1\. Those early users would come for "free" money but how do you shares those
shares? Equally by user? by feedback? ponderation by value of the feedback?
How do you value it?

2\. Those early users will sell those shares to who? Your company : Lowering
the capital?

3\. Don't you think that real early users would prefer to use your product for
life instead of having some shares not really easy to fairly create nor to
sell?

------
wayclever
Hello Henry, Kenneth Stein here in Santa Barbara. While I'm inclined to post a
substantive response to your query, I'd rather discuss with you offline.
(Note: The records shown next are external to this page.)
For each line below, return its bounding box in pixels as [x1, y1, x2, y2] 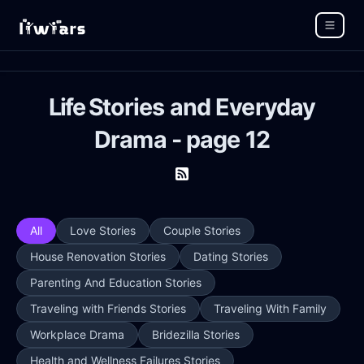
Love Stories [70, 223, 136, 238]
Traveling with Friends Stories [30, 301, 186, 316]
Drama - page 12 [93, 125, 271, 154]
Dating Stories [193, 249, 268, 264]
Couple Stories [163, 223, 240, 238]
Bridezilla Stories [152, 327, 240, 342]
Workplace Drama [30, 327, 124, 342]
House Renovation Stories [30, 249, 166, 264]
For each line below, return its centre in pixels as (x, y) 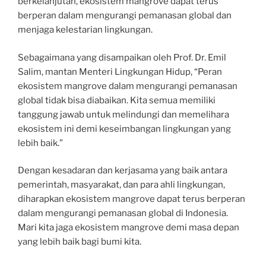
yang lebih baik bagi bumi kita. (80, 242)
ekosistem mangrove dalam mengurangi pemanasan (128, 86)
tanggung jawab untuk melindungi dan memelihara (123, 114)
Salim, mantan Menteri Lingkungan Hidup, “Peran (120, 72)
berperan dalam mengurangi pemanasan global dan (125, 16)
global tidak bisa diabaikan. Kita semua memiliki (117, 100)
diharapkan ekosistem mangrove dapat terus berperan (132, 199)
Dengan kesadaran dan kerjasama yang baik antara (123, 171)
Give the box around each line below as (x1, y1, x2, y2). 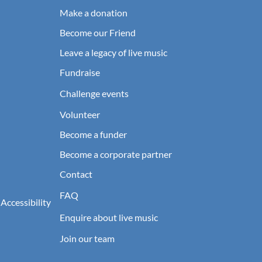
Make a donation (60, 6, 127, 18)
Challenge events (60, 87, 129, 99)
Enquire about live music (60, 211, 158, 223)
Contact (60, 168, 92, 180)
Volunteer (60, 108, 100, 120)
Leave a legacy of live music (60, 46, 167, 58)
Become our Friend (60, 26, 136, 38)
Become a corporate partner (60, 148, 172, 160)
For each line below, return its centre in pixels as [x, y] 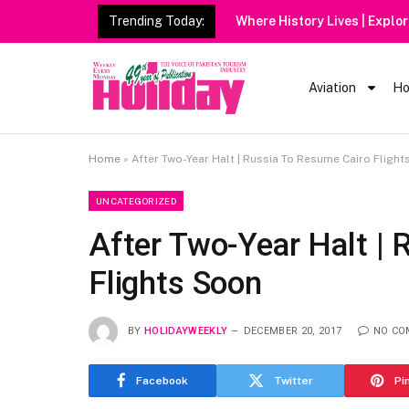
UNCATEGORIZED [136, 200]
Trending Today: [157, 21]
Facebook [162, 380]
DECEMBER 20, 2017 [293, 330]
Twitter [293, 380]
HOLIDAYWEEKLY [186, 330]
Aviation [333, 88]
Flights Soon [175, 283]
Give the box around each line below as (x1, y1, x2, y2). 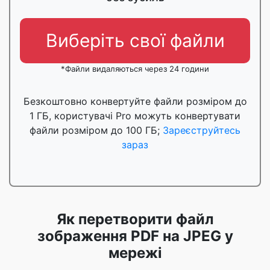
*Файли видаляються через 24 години (61, 64, 209, 74)
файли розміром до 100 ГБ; (30, 124, 163, 136)
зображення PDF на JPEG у (37, 227, 233, 245)
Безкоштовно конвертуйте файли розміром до (23, 95, 247, 107)
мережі (108, 244, 162, 262)
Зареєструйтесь (163, 124, 240, 136)
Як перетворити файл (56, 210, 214, 228)
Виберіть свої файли (45, 30, 225, 51)
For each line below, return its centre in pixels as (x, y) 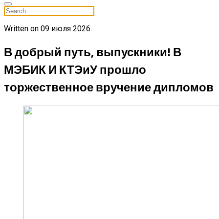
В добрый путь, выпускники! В (93, 52)
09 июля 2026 (66, 29)
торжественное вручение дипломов (109, 87)
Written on (22, 29)
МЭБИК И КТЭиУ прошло (75, 69)
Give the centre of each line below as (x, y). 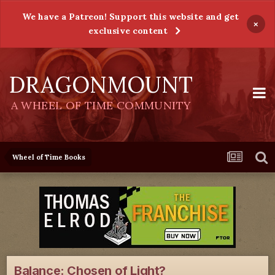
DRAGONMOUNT (101, 85)
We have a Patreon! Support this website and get (130, 17)
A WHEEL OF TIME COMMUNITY (101, 105)
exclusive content (128, 31)
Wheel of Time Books (49, 157)
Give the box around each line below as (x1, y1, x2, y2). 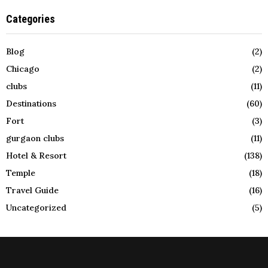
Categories (6, 13, 55, 26)
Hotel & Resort (6, 150, 66, 162)
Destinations (6, 98, 56, 109)
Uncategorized (6, 202, 66, 214)
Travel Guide (6, 185, 59, 196)
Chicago (6, 63, 39, 75)
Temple (6, 167, 35, 179)
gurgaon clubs (6, 133, 64, 144)
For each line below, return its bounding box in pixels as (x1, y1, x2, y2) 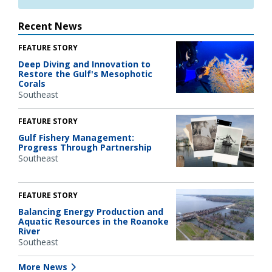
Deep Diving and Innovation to (18, 58, 151, 70)
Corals (18, 77, 46, 89)
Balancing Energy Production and (18, 205, 163, 217)
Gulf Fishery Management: (18, 132, 134, 144)
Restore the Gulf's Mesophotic (18, 67, 152, 80)
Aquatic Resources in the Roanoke (18, 215, 169, 227)
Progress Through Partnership (18, 141, 152, 154)
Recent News (18, 19, 82, 33)

Feel
free to view my LinkedIn profile:
[https://www.linkedin.com/in/kennethsteinesq](https://www.linkedin.com/in/kennethsteinesq)

My email is:kenprivate@gmail.com

Look forward to hearing from you.

------
YuriNiyazov
There are significant issues with having more than 500 people in your cap
table. [http://dealbook.nytimes.com/2011/01/03/facebook-and-
the-500-...](http://dealbook.nytimes.com/2011/01/03/facebook-and-
the-500-person-threshold/)